When we now look at the content level, we can ask if there are ontological claims within an Enlightenment worldview and, indeed, this is a reasonable question. Slingerland seems to be implying that his version of Enlightenment 2.0 necessarily requires naturalism and secularism and necessarily fails due to residual ontological claims based on unavoidable Theory of Mind thinking but still this supernatural minimalism is preferable to the alternatives. This is partly answered by the previous paragraph and by also examining the the application level which we will do in the following paragraph. An important aside is that Slingerland seems to implying the desirability and superiority of Enlightenment "religion" over it alternatives. But this conflicts with one of the Enlightenment values he does not mention - freedom of and from religion - (but maybe this is implied in his posit of human rights as metaphysical). This also might explain his version of secularism. Most Enlightenment worldviews would be for a secular public sphere - that is one neutral to religion - allowing for everyone to have their own religion or none in private - and to protect everyone, in a majority or minority religion from discrimination or worse. This is only to illustrate the possible equivocation over the way Slingerland, unintentionally in my view, presents his case.
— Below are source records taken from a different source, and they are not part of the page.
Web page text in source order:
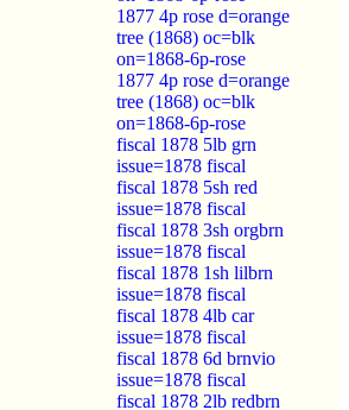
1877 4p rose d=orange
tree (1868) oc=blk
on=1868-6p-rose
1877 4p rose d=orange
tree (1868) oc=blk
on=1868-6p-rose
fiscal 1878 5lb grn
issue=1878 fiscal
fiscal 1878 5sh red
issue=1878 fiscal
fiscal 1878 3sh orgbrn
issue=1878 fiscal
fiscal 1878 1sh lilbrn
issue=1878 fiscal
fiscal 1878 4lb car
issue=1878 fiscal
fiscal 1878 6d brnvio
issue=1878 fiscal
fiscal 1878 2lb redbrn

When it comes to the values typically espoused in Enlightenment worldviews, Slingerland would have a point if these only existed on the content level but another key feature of the Enlightenment especially 2.0 as I conceive it, is that we have plenty of historical and empirical data to back up our arguments, these are not just good ideas, of appeal to those already converted nor with a necessary metaphysical grounding. He mentions Atran and Boyer but there are others such as Hauser, Toulmin etc. who, one way or another, have studied cultural norms, to not reject the fact-value distinction - which Slingerland implicitly endorses, he comes over as a subjectivist or non-cognitivist in his approach - but who still can describe prescriptions, identify cultural variations versus cultural invariants and make testable predictions based on these. This is not the same as saying this is the way the world should or ought be to, of course. Nevertheless, this is one example of empirical work on studying societies and people, past and present and seeing what makes them tick. We have thousands of years worth of empirical data on how societies worked.
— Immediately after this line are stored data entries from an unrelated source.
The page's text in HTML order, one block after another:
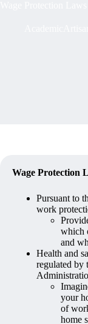
Wage Protection
Pursuant to
work
which
and
Health and
regulated by
your
of
home

When it comes to human rights, it is the case that we apply this as an objective evaluative mechanism on societies and can specify how well they measure against this standard. But what justifies us to saying these societies ought to conform to human rights? In asking this question one can see that I reject a rights-based morality - since it is derivative of one and what is that? In this case empirical and historical analysis has shown that societies that can be better described as utilizing these type of rights (whether by plan or accident, whether acknowledged or not) are better able to fulfill the claims that they make for themselves. So, if you want to society to work in a certain way, then based on such factual claims and analysis, you can make recommendations as to what that society needs to do to achieve this. This is a quite standard means of recommendation in all walks of life and human rights applications are no different and, as I have presented it, does not require any metaphysics (this is not to say that other human rights theories have indeed relied on such but I am showing here it is not necessary and is avoidable). No more so than the design of an exam to ensure the candidate has the requisite skills for a job and the fulfillment of the requirement of passing that exam so as identify such a candidate. From my Enlightenment 2.0 conception, that is all that is happening with human rights.
Lets finish this by taking the software analogy and bugs in a different way. We can look at two different types of software - Classical Software and Enlightenment Software.
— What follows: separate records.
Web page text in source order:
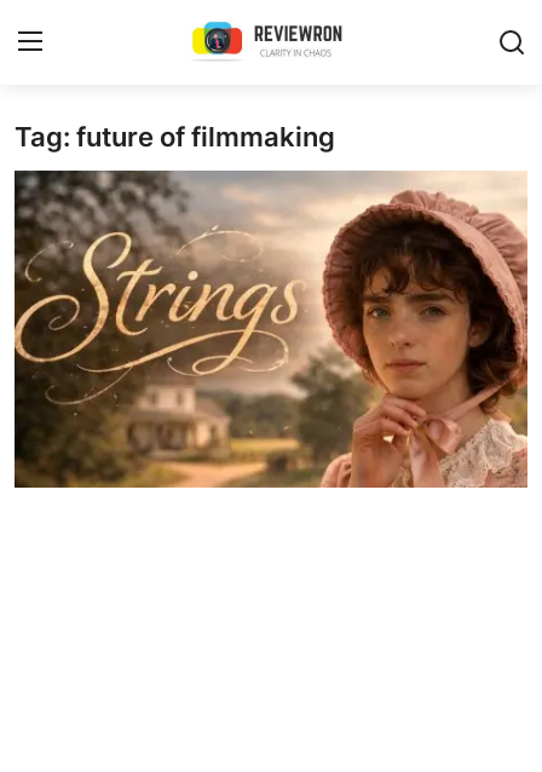
Login Register
Home
Contact
Trending
Gallery
Buzzing in Dubai
Reviews
Tag: future of filmmaking

Classical Software is marketed with a range of claims and if you run it it may or may not deliver on these claims. However one of these claims is that there are no bugs. Furthermore anyone who says there are bugs is, themselves, in error. Indeed, the vendors of Classical Software blame any of the problems the users make, on those who claim there are bugs and they add anti-virus software, security protocols and consume huge resources in running this additional software to defend against these viruses and virus makers - those who claim there are bugs.
Enlightenment Software, on the other hand, recognizes there will be bugs in any software. Indeed, they have learned, by studying Classical software's bugs, some of what to avoid. They make it easy to identify, report, track and fix bugs. As a result, their software is far more likely to fulfill the claims they make. They do not waste resources on anti-virus software and other protection methods. All these users know that Classical Software is bug ridden and generally fails to deliver on the claims they make.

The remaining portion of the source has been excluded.